Indexing PostGIS Databases and Spatial Query Performance Evaluations

  • Nguyen, T. T. T


Geodatabases (also commonly known as geospatial databases) are central elements in spatial data infrastructures. The primary advantage over file-based data storage of spatial databases (access via GIS), is that they are structured to encompass existing capabilities of relational database management systems, including support for SQL (Structured Query Language) and the ability to generate complex geospatial queries. PostGIS is an extension to the PostgreSQL object-relational database system which allows GIS objects to be stored in the database. PostGIS comprises functions for basic analysis of GIS objects and more importantly, it also supports the spatial indexing schemes. Indexes are extremely important for large spatial tables, because they allow for quick retrieval of records during query. PostGIS is frequently used during analysis of large data sets if examination of spatial indexes is a particularly essential task. Reported here are results of indexing the PostGIS databases by adopting an R-Tree-over-GiST (Generalized Search Tree) scheme and evaluation of the performance of indexed and un-indexed spatial queries with respect to database size.

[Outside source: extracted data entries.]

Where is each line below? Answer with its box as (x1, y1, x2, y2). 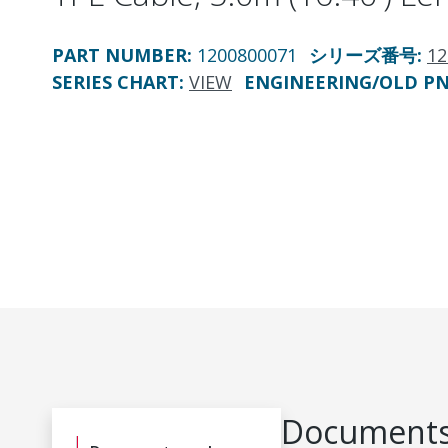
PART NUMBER (52, 43, 187, 67)
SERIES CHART (52, 70, 179, 94)
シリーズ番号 (309, 43, 417, 67)
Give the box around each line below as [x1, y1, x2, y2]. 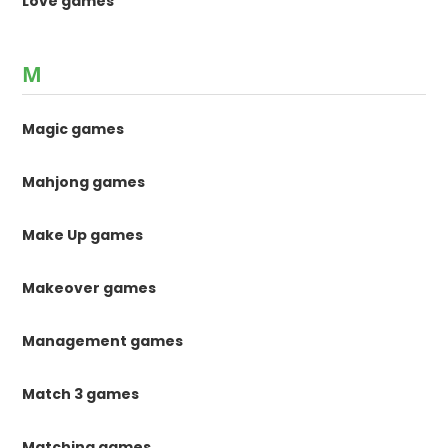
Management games [22, 331, 184, 352]
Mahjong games [22, 172, 146, 193]
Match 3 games [22, 384, 140, 405]
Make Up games [22, 225, 144, 246]
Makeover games [22, 278, 157, 299]
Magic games [22, 119, 125, 140]
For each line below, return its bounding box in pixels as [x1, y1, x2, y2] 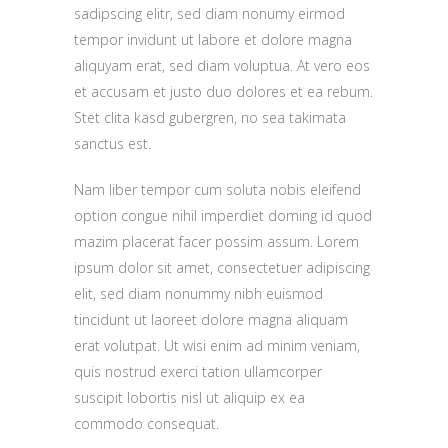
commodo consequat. [74, 414, 219, 433]
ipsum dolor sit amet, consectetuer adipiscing [74, 258, 370, 277]
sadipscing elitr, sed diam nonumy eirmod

Experiments were carried out with a huge amount of spatial data obtained from the ESRI website, and using the pgAdmin III tool, which is a comprehensive PostgreSQL database design and management system. Experimental results demonstrate approximately linear increase in spatial index building time as the size of tables increases, but, as the database size increases, processing time is very much greater if the spatial queries are not indexed. However, regardless of the size of the geodatabase, performance of spatial queries is highly sensitive to choice of geometric parameters that the queries refer to.